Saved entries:
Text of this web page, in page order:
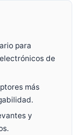
para
de
más
y
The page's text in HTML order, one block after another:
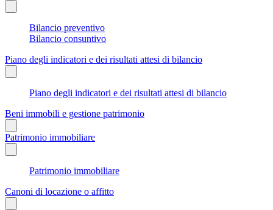
Bilancio preventivo
Bilancio consuntivo
Piano degli indicatori e dei risultati attesi di bilancio
Piano degli indicatori e dei risultati attesi di bilancio
Beni immobili e gestione patrimonio
Patrimonio immobiliare
Patrimonio immobiliare
Canoni di locazione o affitto
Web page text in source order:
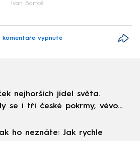
Ivan Bartoš
komentáře vypnuté
nejhorších jídel světa.
se i tři české pokrmy, vévodí
ho neznáte: Jak rychle
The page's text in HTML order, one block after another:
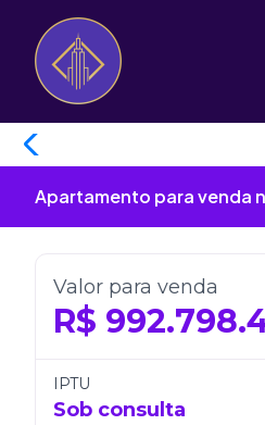
Apartamento para venda
Valor para venda
R$
IPTU
Sob consulta
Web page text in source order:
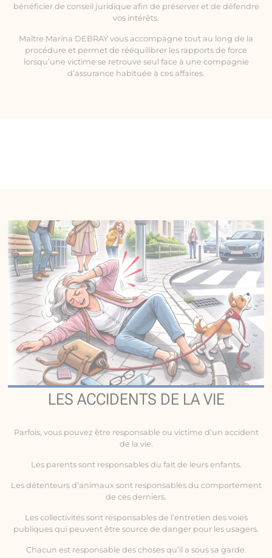
bénéficier de conseil juridique afin de préserver et de défendre
vos intérêts.
Maître Marina DEBRAY vous accompagne tout au long de la
procédure et permet de rééquilibrer les rapports de force
lorsqu’une victime se retrouve seul face à une compagnie
d’assurance habituée à ces affaires.
LES ACCIDENTS DE LA VIE
Parfois, vous pouvez être responsable ou victime d’un accident
de la vie
Les parents sont responsables du fait de leurs enfants.
Les détenteurs d’animaux sont responsables du comportement
de ces derniers.
Les collectivités sont responsables de l’entretien des voies
publiques qui peuvent être source de danger pour les usagers.
Chacun est responsable des choses qu’il a sous sa garde.
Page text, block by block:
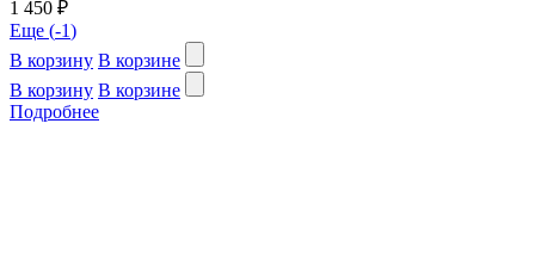
1 450 ₽
Еще (-1)
В корзину В корзине
В корзину В корзине
Подробнее
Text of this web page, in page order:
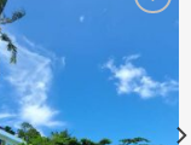
Add to
wishlist
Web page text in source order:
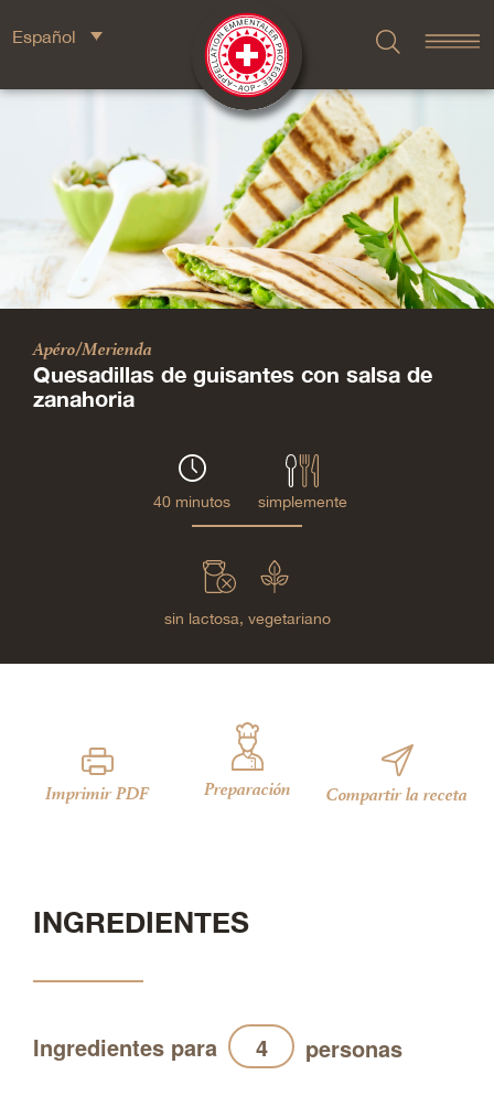
Español
Apéro/Merienda
Quesadillas de guisantes con salsa de
zanahoria
40 minutos simplemente
sin lactosa, vegetariano
Imprimir PDF Preparación Compartir la receta
INGREDIENTES
Ingredientes para personas

PROBLEM REQUIREMENTS: Quote the records above in full, dropping each picture.

EXERCISE ANSWER:
Text of this web page, in page order:
para
de
más
y
The page's text in HTML order, one block after another:
Bilancio preventivo
Bilancio consuntivo
Piano degli indicatori e dei risultati attesi di bilancio
Piano degli indicatori e dei risultati attesi di bilancio
Beni immobili e gestione patrimonio
Patrimonio immobiliare
Patrimonio immobiliare
Canoni di locazione o affitto
Web page text in source order:
Ivan Bartoš
komentáře vypnuté
nejhorších jídel světa.
se i tři české pokrmy, vévodí
ho neznáte: Jak rychle
The page's text in HTML order, one block after another:
Apartamento para venda
Valor para venda
R$
IPTU
Sob consulta
Web page text in source order:
bénéficier de conseil juridique afin de préserver et de défendre
vos intérêts.
Maître Marina DEBRAY vous accompagne tout au long de la
procédure et permet de rééquilibrer les rapports de force
lorsqu’une victime se retrouve seul face à une compagnie
d’assurance habituée à ces affaires.
LES ACCIDENTS DE LA VIE
Parfois, vous pouvez être responsable ou victime d’un accident
de la vie
Les parents sont responsables du fait de leurs enfants.
Les détenteurs d’animaux sont responsables du comportement
de ces derniers.
Les collectivités sont responsables de l’entretien des voies
publiques qui peuvent être source de danger pour les usagers.
Chacun est responsable des choses qu’il a sous sa garde.
Page text, block by block:
1 450 ₽
Еще (-1)
В корзину В корзине
В корзину В корзине
Подробнее
Text of this web page, in page order:
Add to
wishlist
Web page text in source order:
Español
Apéro/Merienda
Quesadillas de guisantes con salsa de
zanahoria
40 minutos simplemente
sin lactosa, vegetariano
Imprimir PDF Preparación Compartir la receta
INGREDIENTES
Ingredientes para personas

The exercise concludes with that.